Currently, user-space extracts data from the ring-buffer via splice,
which is handy for storage or network sharing. However, due to splice
limitations, it is imposible to do real-time analysis without a copy.

A solution for that problem is to let the user-space map the ring-buffer
directly.

The mapping is exposed via the per-CPU file trace_pipe_raw. The first
element of the mapping is the meta-page.
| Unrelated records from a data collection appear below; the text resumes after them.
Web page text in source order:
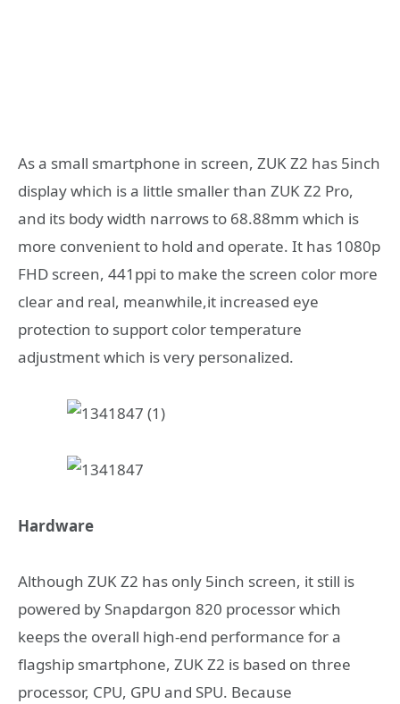
As a small smartphone in screen, ZUK Z2 has 5inch
display which is a little smaller than ZUK Z2 Pro,
and its body width narrows to 68.88mm which is
more convenient to hold and operate. It has 1080p
FHD screen, 441ppi to make the screen color more
clear and real, meanwhile,it increased eye
protection to support color temperature
adjustment which is very personalized.
Hardware
Although ZUK Z2 has only 5inch screen, it still is
powered by Snapdargon 820 processor which
keeps the overall high-end performance for a
flagship smartphone, ZUK Z2 is based on three
processor, CPU, GPU and SPU. Because
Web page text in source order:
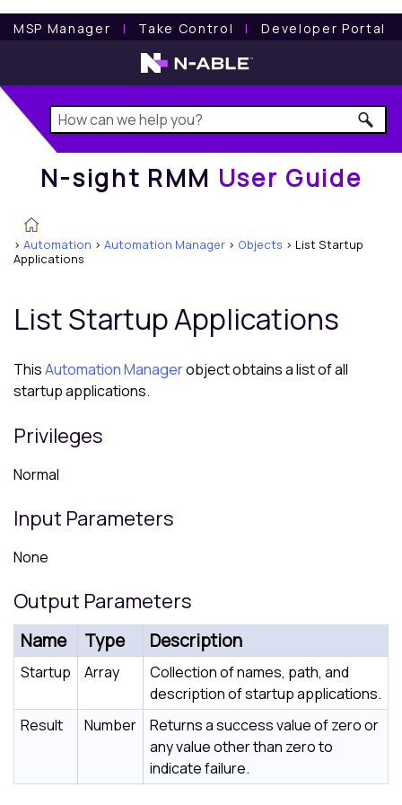
MSP Manager l Take Control l Developer Portal
N-sight RMM User Guide
N-sight RMM User Guide
> Automation > Automation Manager > Objects > List Startup
Applications
List Startup Applications
ThisAutomation Managerobject obtains a list of all
startup applications.
Privileges
Normal
Input Parameters
None
Output Parameters
Name Type Description
Startup Array
Collection of names, path, and
description of startup applications.
Result
Number
Returns a success value of zero or
any value other than zero to
indicate failure.
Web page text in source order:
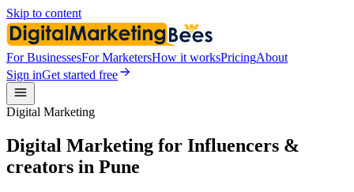
Skip to content
For BusinessesFor MarketersHow it worksPricingAbout
Sign inGet started free
Digital Marketing
Digital Marketing for Influencers &
creators in Pune
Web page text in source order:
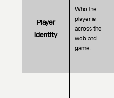
Player
identity
Who the
player is
across the
web and
game.
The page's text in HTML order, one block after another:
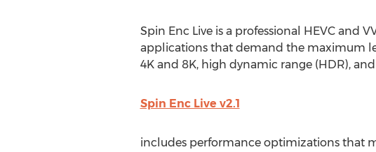
Spin Enc Live is a professional HEVC and
applications that demand the maximum
4K and 8K, high dynamic range (HDR),
Spin Enc Live v2.1
includes performance optimizations that
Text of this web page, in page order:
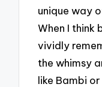
unique way
When I think
vividly
the whimsy
like Bambi or
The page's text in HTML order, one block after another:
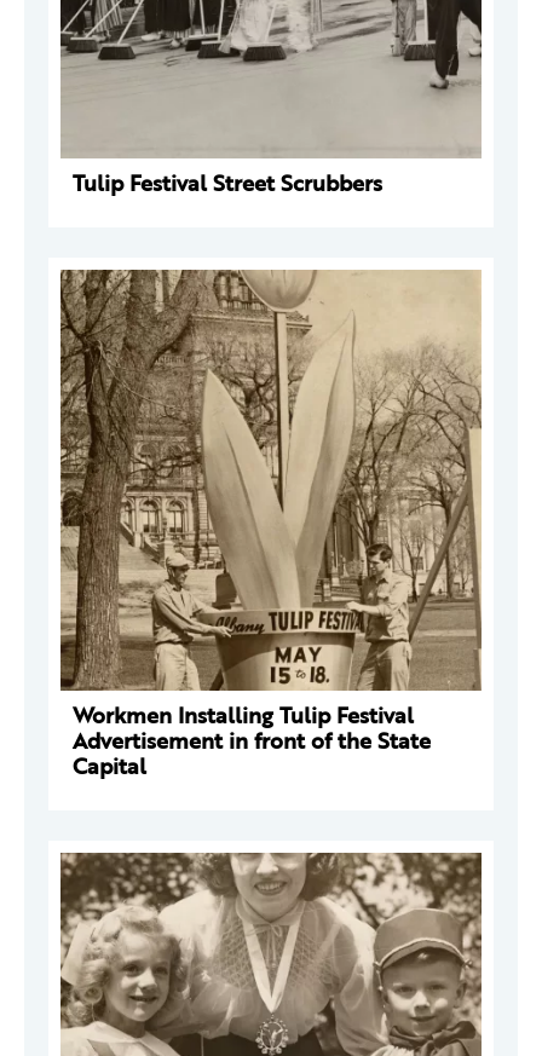
Tulip Festival Street Scrubbers
Workmen Installing Tulip Festival
Advertisement in front of the State
Capital
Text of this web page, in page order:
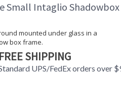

It is followed by each
bpage constituting the ring-buffer, ordered by their unique page ID:

* Meta-page -- include/uapi/linux/trace_mmap.h for a description
* buffer-page ID 0
* buffer-page ID 1
...

It is therefore easy to translate a buffer page ID into an offset in the
mapping:

reader_id = meta->reader->id;
reader_offset = meta->meta_page_size + reader_id * meta->bpage_size;

When new data is available, the mapper must call a newly introduced ioctl:
TRACE_MMAP_IOCTL_GET_READER. This will update the Meta-page reader ID to
point to the next reader containing unread data.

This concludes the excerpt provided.